• **To do**
Instruction for the entries that follow: retype exactly the lines from the line with "Where would you" to the line with "Este é um pequeno", both included, and omit all others.
[Opening Supplied records section]
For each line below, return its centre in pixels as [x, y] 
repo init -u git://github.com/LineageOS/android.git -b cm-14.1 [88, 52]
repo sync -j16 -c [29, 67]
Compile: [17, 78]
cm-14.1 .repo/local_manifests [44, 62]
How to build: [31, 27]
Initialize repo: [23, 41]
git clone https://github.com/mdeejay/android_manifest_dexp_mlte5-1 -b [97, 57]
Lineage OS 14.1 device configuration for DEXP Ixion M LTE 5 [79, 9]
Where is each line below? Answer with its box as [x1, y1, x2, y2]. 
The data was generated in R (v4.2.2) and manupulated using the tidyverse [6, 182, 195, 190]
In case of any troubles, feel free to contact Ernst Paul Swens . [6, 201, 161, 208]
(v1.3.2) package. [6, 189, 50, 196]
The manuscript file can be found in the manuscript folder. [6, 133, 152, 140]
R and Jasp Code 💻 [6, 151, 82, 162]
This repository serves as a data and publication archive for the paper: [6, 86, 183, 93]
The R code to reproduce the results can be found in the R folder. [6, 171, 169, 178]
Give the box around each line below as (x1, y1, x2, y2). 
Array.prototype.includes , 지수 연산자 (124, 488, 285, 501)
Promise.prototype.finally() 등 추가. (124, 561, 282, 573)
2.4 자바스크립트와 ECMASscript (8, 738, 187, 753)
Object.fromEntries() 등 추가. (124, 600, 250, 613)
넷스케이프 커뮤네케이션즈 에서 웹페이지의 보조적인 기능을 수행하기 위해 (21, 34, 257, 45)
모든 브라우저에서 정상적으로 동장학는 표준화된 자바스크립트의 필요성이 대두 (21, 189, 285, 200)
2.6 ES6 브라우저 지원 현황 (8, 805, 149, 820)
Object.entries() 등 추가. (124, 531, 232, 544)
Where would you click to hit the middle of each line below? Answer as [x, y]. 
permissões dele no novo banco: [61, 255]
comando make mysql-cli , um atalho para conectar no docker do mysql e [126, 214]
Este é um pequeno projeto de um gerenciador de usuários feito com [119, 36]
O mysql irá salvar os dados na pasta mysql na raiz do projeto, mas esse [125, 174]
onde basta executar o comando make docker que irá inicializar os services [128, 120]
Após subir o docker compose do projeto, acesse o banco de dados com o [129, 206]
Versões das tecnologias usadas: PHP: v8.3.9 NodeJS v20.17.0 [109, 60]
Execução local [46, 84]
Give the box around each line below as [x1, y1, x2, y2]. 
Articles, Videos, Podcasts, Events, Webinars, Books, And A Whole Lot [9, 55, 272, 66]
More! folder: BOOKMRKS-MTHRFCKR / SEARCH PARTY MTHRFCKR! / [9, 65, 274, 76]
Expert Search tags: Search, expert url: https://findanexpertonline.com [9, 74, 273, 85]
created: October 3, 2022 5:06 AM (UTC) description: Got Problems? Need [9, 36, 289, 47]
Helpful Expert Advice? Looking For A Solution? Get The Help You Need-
[Closing Supplied records section]
• **Written solution**
Where would you click to hit the middle of each line below? Answer as [x, y]. 
permissões dele no novo banco: [61, 255]
comando make mysql-cli , um atalho para conectar no docker do mysql e [126, 214]
Este é um pequeno projeto de um gerenciador de usuários feito com [119, 36]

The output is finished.